# Work request:
Repeat everything in the listing exactly, except for the images.

# Material for this task:
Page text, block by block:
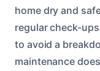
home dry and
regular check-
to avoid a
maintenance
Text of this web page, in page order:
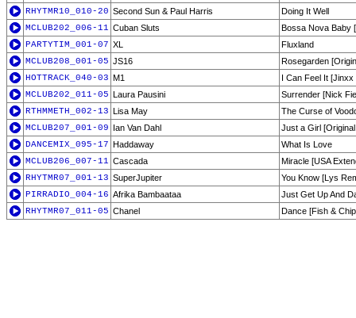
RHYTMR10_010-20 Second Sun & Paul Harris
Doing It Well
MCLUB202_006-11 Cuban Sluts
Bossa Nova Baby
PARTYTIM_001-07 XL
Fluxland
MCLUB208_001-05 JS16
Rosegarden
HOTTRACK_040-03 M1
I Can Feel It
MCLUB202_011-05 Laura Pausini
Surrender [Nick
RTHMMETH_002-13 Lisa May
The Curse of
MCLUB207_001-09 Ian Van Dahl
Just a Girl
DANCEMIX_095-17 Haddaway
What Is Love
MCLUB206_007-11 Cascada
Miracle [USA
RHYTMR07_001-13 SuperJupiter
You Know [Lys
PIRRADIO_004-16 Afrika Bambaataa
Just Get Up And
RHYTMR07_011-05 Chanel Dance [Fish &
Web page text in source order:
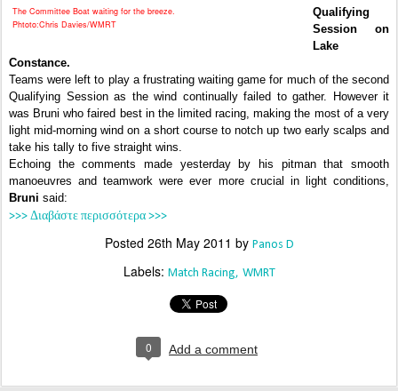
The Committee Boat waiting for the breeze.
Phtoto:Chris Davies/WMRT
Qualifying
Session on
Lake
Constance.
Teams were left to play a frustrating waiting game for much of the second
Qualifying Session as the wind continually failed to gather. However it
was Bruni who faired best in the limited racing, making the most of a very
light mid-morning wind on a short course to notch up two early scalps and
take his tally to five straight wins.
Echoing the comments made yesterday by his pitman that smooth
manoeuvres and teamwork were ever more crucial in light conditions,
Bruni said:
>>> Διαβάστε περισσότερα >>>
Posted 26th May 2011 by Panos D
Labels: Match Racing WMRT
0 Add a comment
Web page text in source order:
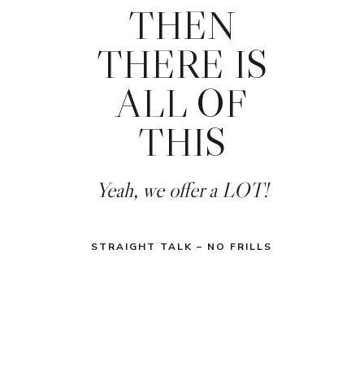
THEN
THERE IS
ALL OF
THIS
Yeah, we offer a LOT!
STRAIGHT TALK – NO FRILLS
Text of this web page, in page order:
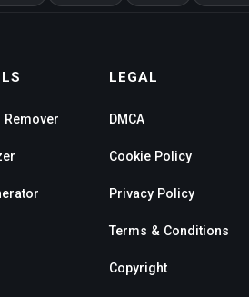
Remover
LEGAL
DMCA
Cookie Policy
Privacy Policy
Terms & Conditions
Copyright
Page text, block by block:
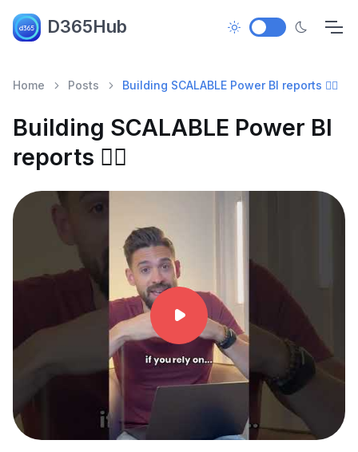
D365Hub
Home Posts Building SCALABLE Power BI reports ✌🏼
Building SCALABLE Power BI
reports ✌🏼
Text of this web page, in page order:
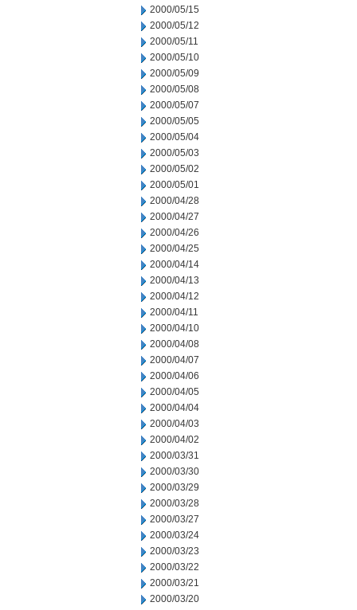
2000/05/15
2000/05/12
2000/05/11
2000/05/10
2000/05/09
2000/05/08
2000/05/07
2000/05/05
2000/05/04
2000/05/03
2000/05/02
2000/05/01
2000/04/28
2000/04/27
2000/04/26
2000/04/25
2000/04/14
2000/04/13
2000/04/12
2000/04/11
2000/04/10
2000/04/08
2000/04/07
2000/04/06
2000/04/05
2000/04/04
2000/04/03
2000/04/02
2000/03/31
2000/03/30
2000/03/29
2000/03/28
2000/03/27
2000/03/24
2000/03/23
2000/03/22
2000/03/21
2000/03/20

# Answer for this exercise:
Page text, block by block:
home dry and
regular check-
to avoid a
maintenance
Text of this web page, in page order:
RHYTMR10_010-20 Second Sun & Paul Harris
Doing It Well
MCLUB202_006-11 Cuban Sluts
Bossa Nova Baby
PARTYTIM_001-07 XL
Fluxland
MCLUB208_001-05 JS16
Rosegarden
HOTTRACK_040-03 M1
I Can Feel It
MCLUB202_011-05 Laura Pausini
Surrender [Nick
RTHMMETH_002-13 Lisa May
The Curse of
MCLUB207_001-09 Ian Van Dahl
Just a Girl
DANCEMIX_095-17 Haddaway
What Is Love
MCLUB206_007-11 Cascada
Miracle [USA
RHYTMR07_001-13 SuperJupiter
You Know [Lys
PIRRADIO_004-16 Afrika Bambaataa
Just Get Up And
RHYTMR07_011-05 Chanel Dance [Fish &
Web page text in source order:
The Committee Boat waiting for the breeze.
Phtoto:Chris Davies/WMRT
Qualifying
Session on
Lake
Constance.
Teams were left to play a frustrating waiting game for much of the second
Qualifying Session as the wind continually failed to gather. However it
was Bruni who faired best in the limited racing, making the most of a very
light mid-morning wind on a short course to notch up two early scalps and
take his tally to five straight wins.
Echoing the comments made yesterday by his pitman that smooth
manoeuvres and teamwork were ever more crucial in light conditions,
Bruni said:
>>> Διαβάστε περισσότερα >>>
Posted 26th May 2011 by Panos D
Labels: Match Racing WMRT
0 Add a comment
Web page text in source order:
THEN
THERE IS
ALL OF
THIS
Yeah, we offer a LOT!
STRAIGHT TALK – NO FRILLS
Text of this web page, in page order:
Remover
LEGAL
DMCA
Cookie Policy
Privacy Policy
Terms & Conditions
Copyright
Page text, block by block:
D365Hub
Home Posts Building SCALABLE Power BI reports ✌🏼
Building SCALABLE Power BI
reports ✌🏼
Text of this web page, in page order:
2000/05/15
2000/05/12
2000/05/11
2000/05/10
2000/05/09
2000/05/08
2000/05/07
2000/05/05
2000/05/04
2000/05/03
2000/05/02
2000/05/01
2000/04/28
2000/04/27
2000/04/26
2000/04/25
2000/04/14
2000/04/13
2000/04/12
2000/04/11
2000/04/10
2000/04/08
2000/04/07
2000/04/06
2000/04/05
2000/04/04
2000/04/03
2000/04/02
2000/03/31
2000/03/30
2000/03/29
2000/03/28
2000/03/27
2000/03/24
2000/03/23
2000/03/22
2000/03/21
2000/03/20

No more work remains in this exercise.